**Required action**
Each line of the listing below that includes "receiving" must be copied.

· · · ·

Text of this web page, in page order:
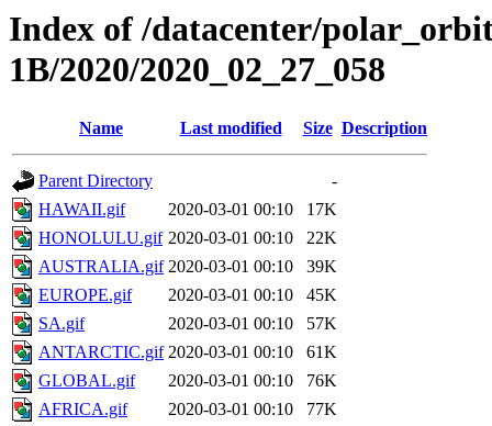
Index of /datacenter/
1B/2020/2020_02_27_058
Name Last modified Size Description
Parent Directory
-
HAWAII.gif
2020-03-01 00:10
17K
HONOLULU.gif 2020-03-01 00:10
22K
AUSTRALIA.gif 2020-03-01 00:10
39K
EUROPE.gif
2020-03-01 00:10
45K
SA.gif
2020-03-01 00:10
57K
ANTARCTIC.gif 2020-03-01 00:10
61K
GLOBAL.gif
2020-03-01 00:10
76K
AFRICA.gif
2020-03-01 00:10
77K
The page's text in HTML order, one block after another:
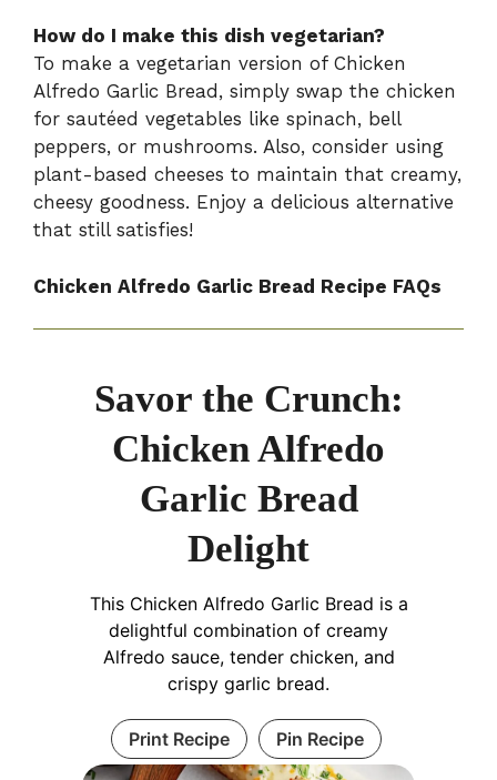
How do I make this dish vegetarian?
To make a vegetarian version of Chicken
Alfredo Garlic Bread, simply swap the chicken
for sautéed vegetables like spinach, bell
peppers, or mushrooms. Also, consider using
plant-based cheeses to maintain that creamy,
cheesy goodness. Enjoy a delicious alternative
that still satisfies!
Chicken Alfredo Garlic Bread Recipe FAQs
Savor the Crunch:
Chicken Alfredo
Garlic Bread
Delight
This Chicken Alfredo Garlic Bread is a
delightful combination of creamy
Alfredo sauce, tender chicken, and
crispy garlic bread.
Print Recipe Pin Recipe
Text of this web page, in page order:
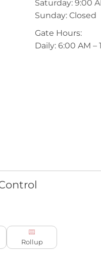
Saturday: 9:00
Sunday: Closed
Gate Hours:
Daily: 6:00 AM –
Rollup
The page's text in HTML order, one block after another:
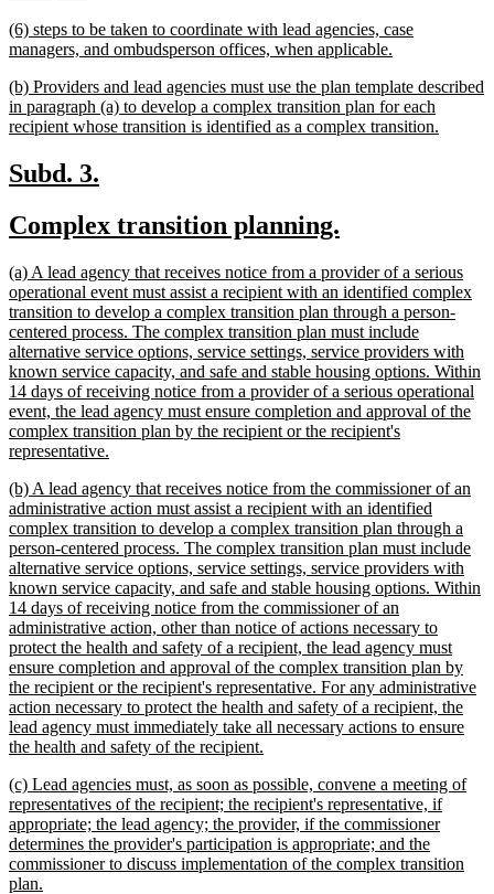
end
new
text
(6) steps to be taken to coordinate with lead agencies, case
managers, and ombudsperson offices, when applicable.
end
new
text
begin
(b) Providers and lead agencies must use the plan template described
in paragraph (a) to develop a complex transition plan for each
recipient whose transition is identified as a complex transition.
new
begin
Subd. 3.
end
new
begin
Complex transition planning.
end
new
text
begin
(a) A lead agency that receives notice from a provider of a serious
operational event must assist a recipient with an identified complex
transition to develop a complex transition plan through a person-
centered process. The complex transition plan must include
alternative service options, service settings, service providers with
known service capacity, and safe and stable housing options. Within
14 days of receiving notice from a provider of a serious operational
event, the lead agency must ensure completion and approval of the
complex transition plan by the recipient or the recipient's
representative.
end
new
text
begin
(b) A lead agency that receives notice from the commissioner of an
administrative action must assist a recipient with an identified
complex transition to develop a complex transition plan through a
person-centered process. The complex transition plan must include
alternative service options, service settings, service providers with
known service capacity, and safe and stable housing options. Within
14 days of receiving notice from the commissioner of an
administrative action, other than notice of actions necessary to
protect the health and safety of a recipient, the lead agency must
ensure completion and approval of the complex transition plan by
the recipient or the recipient's representative. For any administrative
action necessary to protect the health and safety of a recipient, the
lead agency must immediately take all necessary actions to ensure
the health and safety of the recipient.
end
new
text
begin
(c) Lead agencies must, as soon as possible, convene a meeting of
representatives of the recipient; the recipient's representative, if
appropriate; the lead agency; the provider, if the commissioner
determines the provider's participation is appropriate; and the
commissioner to discuss implementation of the complex transition
plan.
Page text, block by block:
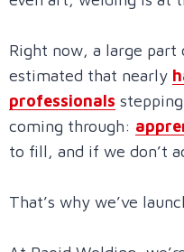
Right now, a large
estimated that nearly
professionals
coming through:
to fill, and if we don’t
That’s why we’ve
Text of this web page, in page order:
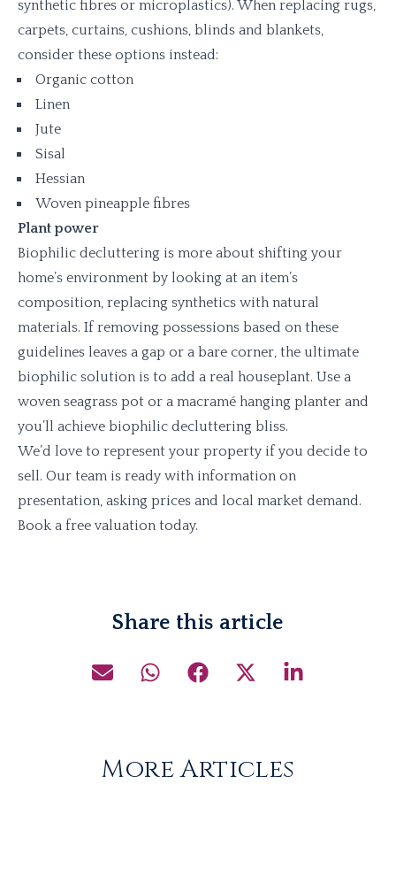
synthetic fibres or microplastics). When replacing rugs,
carpets, curtains, cushions, blinds and blankets,
consider these options instead:
Organic cotton
Linen
Jute
Sisal
Hessian
Woven pineapple fibres
Plant power
Biophilic decluttering is more about shifting your
home’s environment by looking at an item’s
composition, replacing synthetics with natural
materials. If removing possessions based on these
guidelines leaves a gap or a bare corner, the ultimate
biophilic solution is to add a real houseplant. Use a
woven seagrass pot or a macramé hanging planter and
you’ll achieve biophilic decluttering bliss.
We’d love to represent your property if you decide to
sell. Our team is ready with information on
presentation, asking prices and local market demand.
Book a free valuation today.
Share this article
More Articles
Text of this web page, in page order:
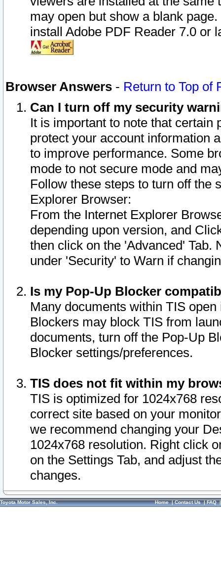
may open but show a blank
install Adobe PDF Reader 7.0 or
Browser Answers - Return to Top of
Can I turn off my security
It is important to note that
protect your account information
to improve performance. Some
mode to not secure mode and
Follow these steps to turn off the
Explorer Browser:
From the Internet Explorer
depending upon version, and
then click on the 'Advanced' Tab.
under 'Security' to Warn if
Is my Pop-Up Blocker
Many documents within TIS
Blockers may block TIS from
documents, turn off the Pop-Up
Blocker settings/preferences.
TIS does not fit within my
TIS is optimized for 1024x768
correct site based on your
we recommend changing your
1024x768 resolution. Right click
on the Settings Tab, and adjust
changes.
Toyota Motor Sales, Inc. Home|Contact Us|FAQ
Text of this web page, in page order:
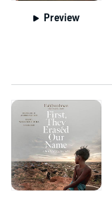
Preview
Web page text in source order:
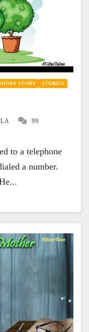
STORY STORIES
99
to a telephone
a number.
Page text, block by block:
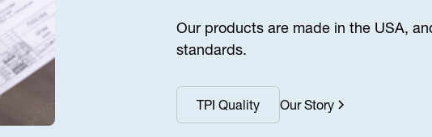
Our products are made in the USA,
standards.
TPI Quality Our Story
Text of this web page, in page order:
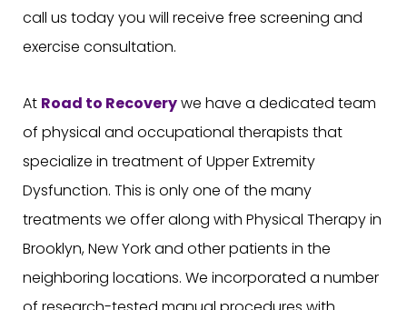
call us today you will receive free screening and
exercise consultation.
At Road to Recoverywe have a dedicated team
of physical and occupational therapists that
specialize in treatment of Upper Extremity
Dysfunction. This is only one of the many
treatments we offer along with Physical Therapy in
Brooklyn, New York and other patients in the
neighboring locations. We incorporated a number
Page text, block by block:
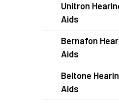
Unitron
Aids
Bernafon
Aids
Beltone
Aids

· · · ·

**Solution to this exercise**
14 days of receiving notice from a provider of a serious operational
14 days of receiving notice from the commissioner of an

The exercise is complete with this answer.